Process for preparing organochlorosilanes

Abstract

In the direct synthesis of methylchlorosilanes by reacting methyl chloride with a catalyst composition which comprises silicon, copper catalyst, zinc promoters and tin promoters and/or antimony promoters, a catalyst composition is used which was activated in advance by treatment with HCl under specific activation conditions.

Description

TECHNICAL FIELD

The invention relates to a process for the direct synthesis of methylchlorosilanes by the Muller-Rochow method, in which the catalyst composition is activated by an HCl treatment before the reaction.

BACKGROUND ART

In the Muller-Rochow direct synthesis, methyl chloride is reacted with silicon in the presence of a copper catalyst and suitable promoters to form methylchlorosilanes. In this process, both the highest possible productivity (amount of silanes formed per unit time and amount of silicon used) and the highest selectivity, based on the target product dimethyldichlorosilane, is demanded. Dimethyldichlorosilane is required, for example, for preparing linear polysiloxanes.

Despite the great economic importance of the direct synthesis, its scientific background has still not been completely studied. According to Lieske et al. in SILICONE FOR CHEMICAL INDUSTRY, Geiranger-Norway, Jun. 16-18, 1992, owing to the participation of three solids in the reaction, that is to say silicon, catalyst and promoters, the reproducibility of the experiments is frequently poor. In practice, different batches of the direct synthesis, despite identical material parameters and reaction parameters, proceed with variable results.

The direct synthesis can be carried out batchwise or continuously, although in industrial production only the continuous variant is employed. The continuous direct synthesis is carried out in fluidized-bed reactors in which methyl chloride is used simultaneously as fluidizing medium and reactant. The silicon required is ground in advance to give a powder of particle size from 20 to 700 .mu.m and mixed with copper catalyst and promoters to form the catalyst composition.

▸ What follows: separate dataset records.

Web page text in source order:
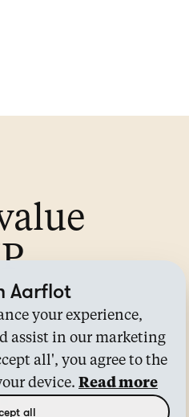
Aarflot
your experience,
assist in our marketing
all', you agree to the
device. Read more
all
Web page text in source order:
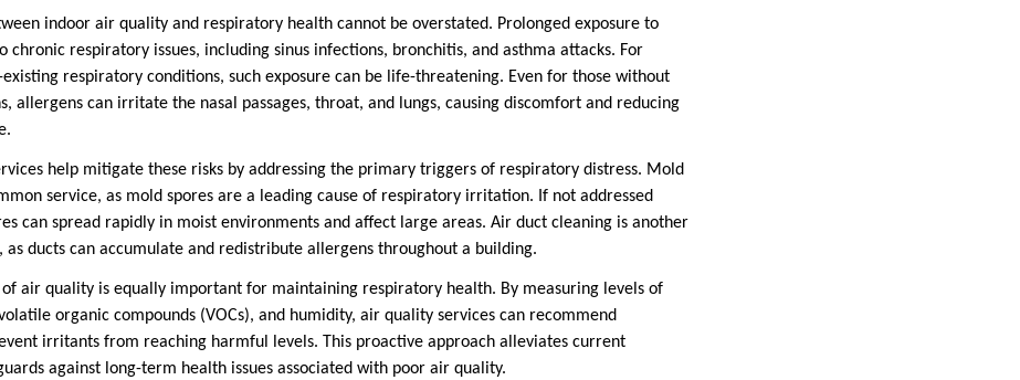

Before the continuous direct synthesis production campaign, there is provided a "reactor heat-up phase", in which the catalyst composition is heated to reaction temperature. A continuous direct synthesis production campaign begins with the "induction phase". At the start of the induction phase, methyl chloride is introduced into the heated catalyst composition. This is followed by the "start phase" in which the crude silane formation is initiated. The reaction initially proceeds at low selectivity and reactivity. The stable "production phase" is then reached. The production campaign ends when methyl chloride is no longer introduced into the catalyst composition.

During the continuous operation of a reactor in a production campaign, after a substantially stable production phase, the production rate, based on methylchlorosilanes, and the selectivity, based on the target product dimethyldichlorosilane, both decrease. Therefore, the production campaign must be terminated after a certain time. As a result, a production campaign therefore usually lasts from only a few days to several weeks.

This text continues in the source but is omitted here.